The lawsuit asserts that the federal law doesn’t give the Department of Education discretion to carve out exceptions based on ideology and further argues that it gives the department unfettered power to target specific state policies or social programs while exempting federal agencies from scrutiny.
Weiser called the rule “an executive power grab, undermining the role of Congress.” He said it’s also an affront to federalism.
“We have employees who are protected by this loan forgiveness program. But what is this administration saying? That they can actually override states and their democratically elected decisions because the Education Department decides something might be illegal. That’s not the way our system works.”
The states want the court to block the rule.
A group of private plaintiffs and cities, including Boston, Chicago, San Francisco and Albuquerque, also sued Monday to block the implementation of the new rule.

Some loans I took I was promised deferment or forgiveness for teaching or going into public service. I taught at a community college for ten years and never got either one
I’m waiting for a social security post to share my recent experience …
@Ten,
I put up a social security post this morning. Share away.
Find a manner to get these loans into bankruptcy courts for those that need it and then eliminate these programs. Don’t bother with any reasons, just that the exchange of bankruptcy for these kinds of programs is net favorable for the whole category. Teachers, police, non-profit employees, etc. are valuable members of society, but for me it’s a bit of a false category in that most borrowers that don’t qualify are also very important. I find the argument that employees shouldn’t get penalized for actions of their employers pretty persuasive, but consider suspending the program for serious offenses in the form of freezing to 10-year “accounting”…like “you have 6 years in but you won’t get any more credit at this employer until they institute some reforms”.
Eric:
The loans made for education should have the same protection as the loans to people when they buy a house or car, etc..
@Eric,
No need to eliminate the student loan programs. Just allow them to be settled through bankruptcy when necessary. That puts the risk on the lender, where it belongs. Let the marketplace solve this one, instead of letting the government protect the lenders.
The problem with student loans is that there’s no collateral. A default on home or car loan means repossession. Can’t do that with a diploma, or even worse, no diploma.
Eric:
Without the GI bill, I would never had made it through college because the funds were not there or coming from my parents or being paid for by my wife. It would have been a decade of getting a BA with a minor in math rather than three years after leaving the USMC.

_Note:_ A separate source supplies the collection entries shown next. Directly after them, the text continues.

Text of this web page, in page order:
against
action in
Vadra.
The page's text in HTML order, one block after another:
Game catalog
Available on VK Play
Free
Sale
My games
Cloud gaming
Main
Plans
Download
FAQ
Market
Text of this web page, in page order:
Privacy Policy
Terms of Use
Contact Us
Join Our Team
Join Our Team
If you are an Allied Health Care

The other alternative was to stay in the Corps, go through OCS after finishing college which they would have paid for and then stay in the Corps a number of years while my wife would wonder if I was dead yet or not.

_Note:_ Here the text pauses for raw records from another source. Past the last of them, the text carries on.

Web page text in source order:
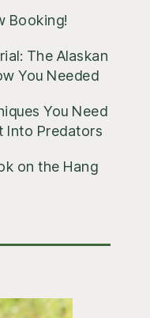
Booking!
The Alaskan
You Needed
You Need
Into Predators
on the Hang
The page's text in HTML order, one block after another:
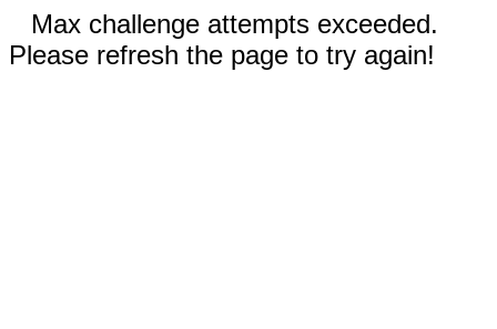
Max challenge attempts exceeded.
Please refresh the page to try again!

As it is, the one thing the USMC gave me was exposure to tainted water, which I have paid for since I left in 1971. It is amazing too that they keep denying it for hundreds of us that are still alive. If they stall long enough, we will all die anyway from complications coming from that stint.
People are a valuable entity. They are not programmed. They have creative minds allowing them to do the unknown which is allowing us to move forward with the unexpected. Once you educate them, there is a foundation.